To describe how neural networks, we first illustrate the simplest neural network architecture, the perceptron. The perceptron is a simple mapping of nodes from the input nodes to an output node, with no hidden nodes present. The hidden nodes simply take in values from measurements, and the output node produces an output value based on the weighted sum of the inputs, where the weights are determined by the edges. We need to adjust the weights, however, in order to provide a correct answer for each input. We do this by providing a training mechanism for the perceptron which, basically, adjusts the weights of the edges depending on whether or not the given input values and weights yield the correct answer. A correct answer means the weights are correct, and does not require correction. A wrong answer means the weights are incorrect, and requires adjustment on the weights based on the inputs. The magnitude of corrections applied to the weights is adjusted by a learning parameter. Similar to other classifiers, a large number of training objects are fed into the network to cover all variations in the feature space where, after many training cycles, it can perform classification with good prediction rate.

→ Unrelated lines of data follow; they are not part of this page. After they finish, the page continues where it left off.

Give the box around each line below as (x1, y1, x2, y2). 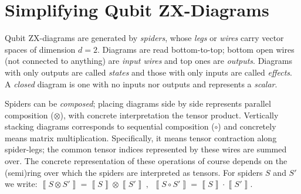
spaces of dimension (5, 43, 76, 55)
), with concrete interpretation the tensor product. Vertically (60, 108, 279, 121)
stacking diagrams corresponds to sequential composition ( (5, 120, 215, 132)
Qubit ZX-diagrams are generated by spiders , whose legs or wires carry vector (5, 32, 284, 44)
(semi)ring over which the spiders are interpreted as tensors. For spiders (5, 166, 263, 178)
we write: (5, 178, 38, 190)
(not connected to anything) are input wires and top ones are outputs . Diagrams (5, 55, 292, 67)
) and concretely (218, 120, 276, 132)
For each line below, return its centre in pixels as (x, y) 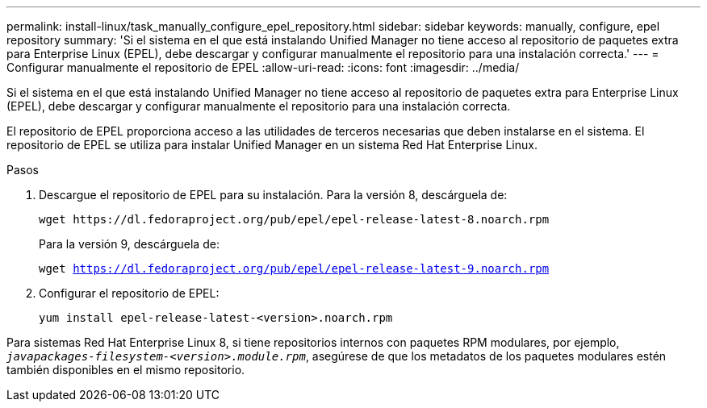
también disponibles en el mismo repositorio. (126, 370)
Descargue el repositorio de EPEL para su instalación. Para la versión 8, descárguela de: (273, 195)
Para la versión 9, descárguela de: (129, 244)
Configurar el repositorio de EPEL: (129, 293)
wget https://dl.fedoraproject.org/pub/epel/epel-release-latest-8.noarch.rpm (294, 219)
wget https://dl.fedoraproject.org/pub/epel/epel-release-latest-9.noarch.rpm (294, 269)
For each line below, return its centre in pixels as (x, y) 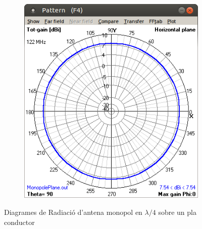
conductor (19, 222)
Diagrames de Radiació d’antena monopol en (73, 212)
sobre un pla (177, 212)
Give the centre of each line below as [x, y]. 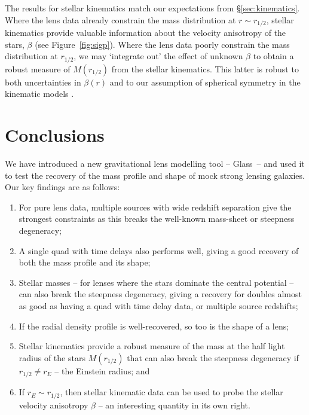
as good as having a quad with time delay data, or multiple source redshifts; [158, 305]
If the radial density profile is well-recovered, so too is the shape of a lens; [154, 326]
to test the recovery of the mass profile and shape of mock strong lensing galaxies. [155, 175]
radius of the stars [52, 357]
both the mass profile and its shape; [85, 262]
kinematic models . [39, 94]
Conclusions [55, 135]
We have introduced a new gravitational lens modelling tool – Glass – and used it [155, 163]

In order to improve this, we introduce a hidden layer into the network. Each node of the network behaves similarly to the perceptron, where each node performs weighted summation of the inputs. We populate the network of such nodes, until we form input, hidden, and output layers. We need to impose however that all edges go forward through the network. Generally, this architecture is called a feed-forward neural network, as the information input goes forward through the network until it reaches the output, with no recurrence or backward mapping. After summing the inputs, we pass it through an activation function, which decides what value would the node pass through to the other nodes. Usually, the activation function used in neural-networks is the sigmoid function. The way a feed-forward neural network is trained differs a bit with the perceptron, with the method of training called backpropagation. What it does is it introduces an mean-square error function comparing the expected output and the output given the weights. By doing this, we may minimize the error by posing the error function as an optimization problem, which determines the proper value of weights (variables) which minimizes the error (objective).

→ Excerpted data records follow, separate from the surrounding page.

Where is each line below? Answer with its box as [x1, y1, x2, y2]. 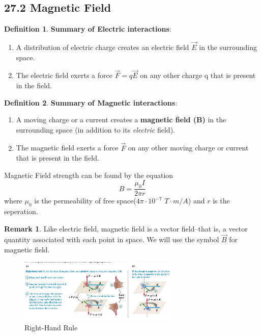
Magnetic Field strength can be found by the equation [4, 169, 173, 180]
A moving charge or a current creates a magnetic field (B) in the [16, 114, 226, 125]
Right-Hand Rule [24, 322, 78, 332]
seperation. [4, 206, 38, 217]
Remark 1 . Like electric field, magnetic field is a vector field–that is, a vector [4, 223, 248, 234]
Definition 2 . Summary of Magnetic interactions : [4, 97, 178, 108]
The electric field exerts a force [16, 70, 112, 81]
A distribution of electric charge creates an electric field [16, 42, 189, 53]
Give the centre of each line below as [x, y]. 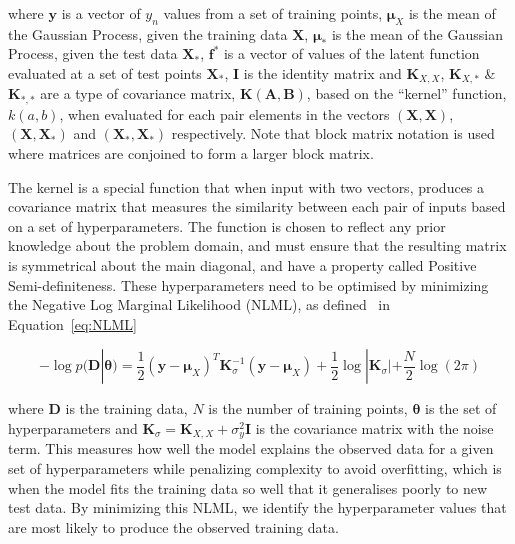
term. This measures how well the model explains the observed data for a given [251, 448]
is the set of [460, 408]
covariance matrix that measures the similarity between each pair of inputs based [257, 206]
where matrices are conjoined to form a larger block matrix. [191, 153]
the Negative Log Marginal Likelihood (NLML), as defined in [199, 304]
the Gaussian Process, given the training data [148, 33]
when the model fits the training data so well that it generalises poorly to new [248, 487]
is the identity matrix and [322, 72]

Given this, we can now use a neural network to perform the classification. Scilab has a third-party toolbox, called the Artificial Neural Network (ANN) toolbox, which builds different neural network architectures. Using the toolbox, we simply provide the type of neural network used, number of nodes in the network, and other network parameter, and the toolbox will perform the training and classification. For this activity, we use the same data set as the previous activity, given the measurements of color, aspect ratio and area ratio, and the corresponding classes of the objects. We describe the target, which are the correct classification for its corresponding observations, and then specify the learning rate and number of training cycles. We use the following code below:

N  = [4,6,1];
  
//     ColorFt1(u)  ColorFt2(v)    BlobMass   BBoxAspRatio
x = [   
        1.0785009    0.9921922    0.8608245    0.5082873  
//          ...         ...         ...         ...
        0.9460444    0.5695869    0.7161719    1.      ]';
 
// targets, 1 for banana and 0 for orange
t = [1 1 1 1 1 1 1 1 1 1 1 0 0 0 0 0 0 0 0 0 0 0 0 0 0];
// learning rate is 2.5 and 0 is the threshold for the error tolerated by the network
lp = [2.5,0];
W = ann_FF_init(N); // Initialize a feed-forward neural network
T = 800; // Training cycles
 
W = ann_FF_Std_online(x,t,N,W,lp,T); 
//x is the training t is the output W is the initialized weights, 
//N is the NN architecture, lp is the learning rate and T is the number of iterations

After training, we can validate the training of the neural network by passing through the measurements into the network, and obtaining the output of the network, given by the code below.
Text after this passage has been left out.